**WHAT YOU ARE ASKED TO DO**
Could you show all lines in the entries below that contain the string "Justice"?

[Collected data entries]
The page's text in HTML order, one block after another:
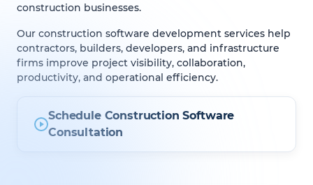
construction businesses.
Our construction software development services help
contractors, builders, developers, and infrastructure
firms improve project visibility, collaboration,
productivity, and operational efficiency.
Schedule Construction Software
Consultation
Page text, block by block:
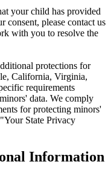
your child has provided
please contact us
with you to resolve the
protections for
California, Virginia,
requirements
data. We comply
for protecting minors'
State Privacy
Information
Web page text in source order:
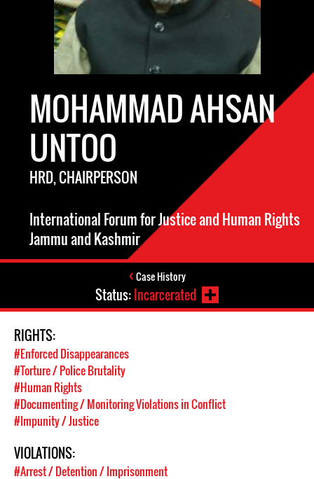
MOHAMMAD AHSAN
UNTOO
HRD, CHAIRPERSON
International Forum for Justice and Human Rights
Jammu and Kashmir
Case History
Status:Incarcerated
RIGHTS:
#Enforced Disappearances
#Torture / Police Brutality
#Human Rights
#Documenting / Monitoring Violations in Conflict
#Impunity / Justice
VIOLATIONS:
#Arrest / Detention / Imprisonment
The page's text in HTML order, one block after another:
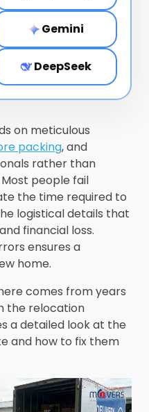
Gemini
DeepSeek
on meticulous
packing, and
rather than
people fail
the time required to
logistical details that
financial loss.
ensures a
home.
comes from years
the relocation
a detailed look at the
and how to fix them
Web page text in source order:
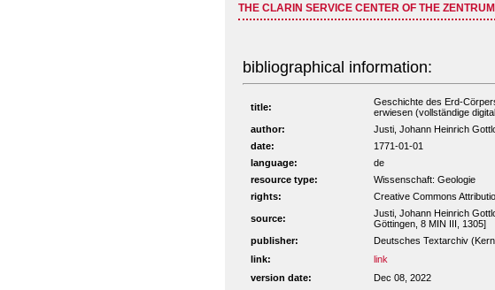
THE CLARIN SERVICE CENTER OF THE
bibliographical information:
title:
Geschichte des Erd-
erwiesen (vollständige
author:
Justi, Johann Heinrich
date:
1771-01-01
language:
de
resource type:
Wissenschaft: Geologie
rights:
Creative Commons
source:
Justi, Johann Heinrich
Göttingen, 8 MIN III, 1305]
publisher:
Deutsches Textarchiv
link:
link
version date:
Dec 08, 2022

**SOLUTION TO THE EXERCISE**
International Forum for Justice and Human Rights
#Impunity / Justice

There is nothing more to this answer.